_Instructions to follow_
Starting at the line with "Home About Us", retype every remaining line of the records exactly. Do not include pictures.

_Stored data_
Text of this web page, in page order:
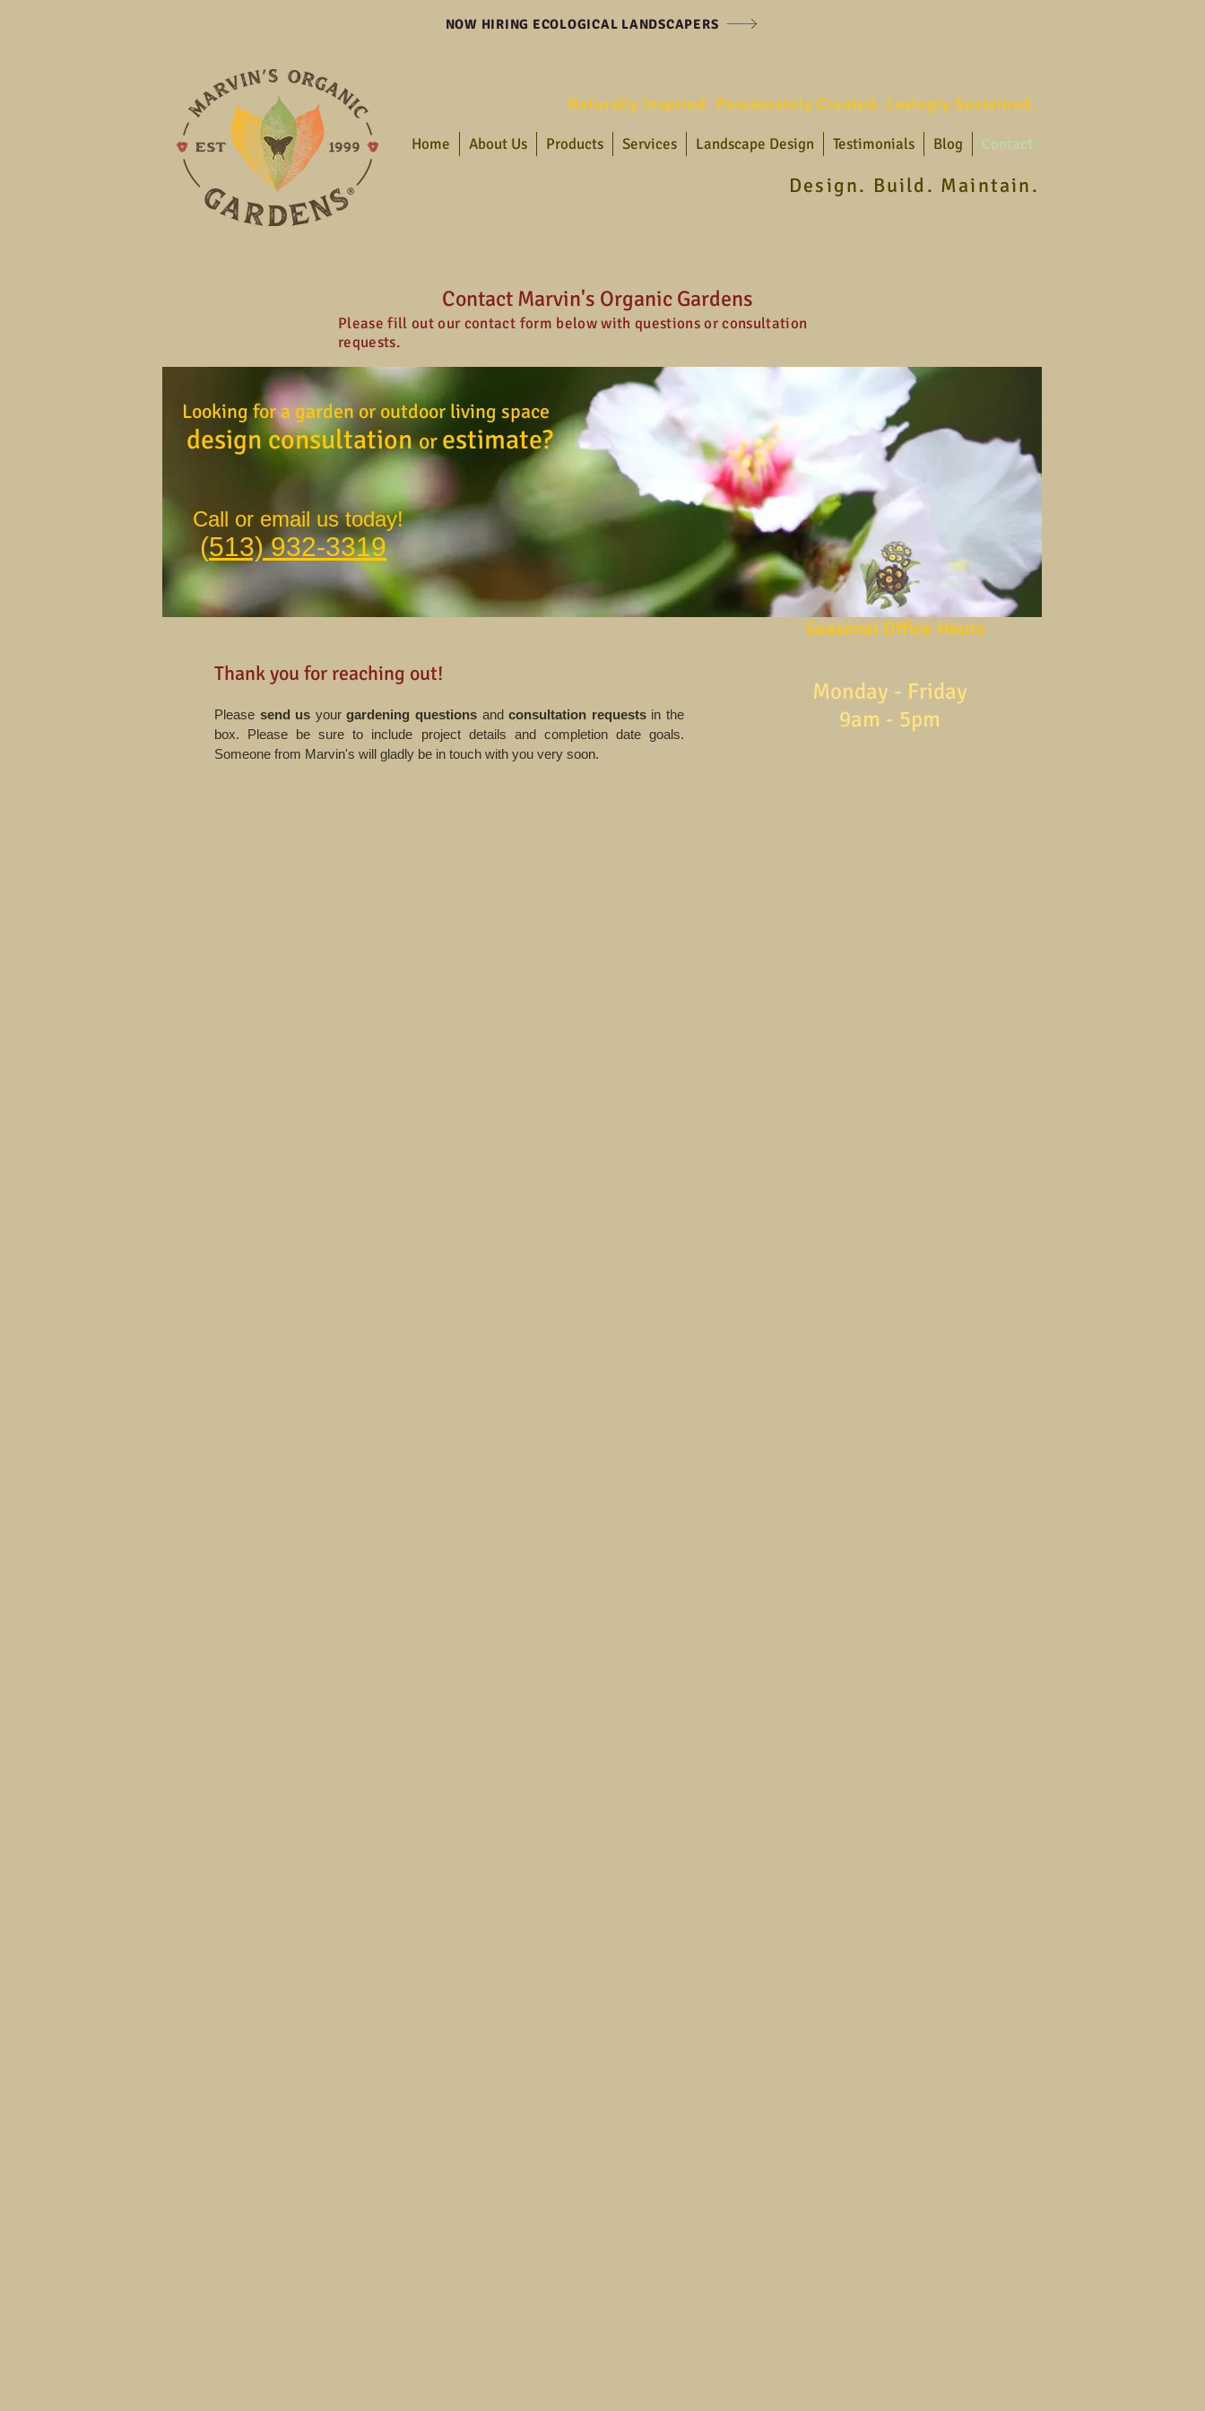
NOW HIRING ECOLOGICAL LANDSCAPERS
Home About Us Products Services Landscape Design Testimonials Blog Contact
Design. Build. Maintain.
Naturally Inspired. Passionately Created. Lovingly Sustained.
Contact Marvin's Organic Gardens
Please fill out our contact form below with questions or consultation
requests.
Looking for a garden or outdoor living space
design consultationor estimate?
Call or email us today!
(513) 932-3319
Thank you for reaching out!
Please send us yourgardening questions andconsultation requestsin the
box. Please be sure to include project details and completion date goals.
Someone from Marvin's will gladly be in touch with you very soon.
Seasonal Office Hours
Monday - Friday
9am - 5pm
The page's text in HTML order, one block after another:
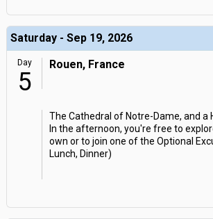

_Finished task_
Home About Us Products Services Landscape Design Testimonials Blog Contact
Design. Build. Maintain.
Naturally Inspired. Passionately Created. Lovingly Sustained.
Contact Marvin's Organic Gardens
Please fill out our contact form below with questions or consultation
requests.
Looking for a garden or outdoor living space
design consultationor estimate?
Call or email us today!
(513) 932-3319
Thank you for reaching out!
Please send us yourgardening questions andconsultation requestsin the
box. Please be sure to include project details and completion date goals.
Someone from Marvin's will gladly be in touch with you very soon.
Seasonal Office Hours
Monday - Friday
9am - 5pm
The page's text in HTML order, one block after another:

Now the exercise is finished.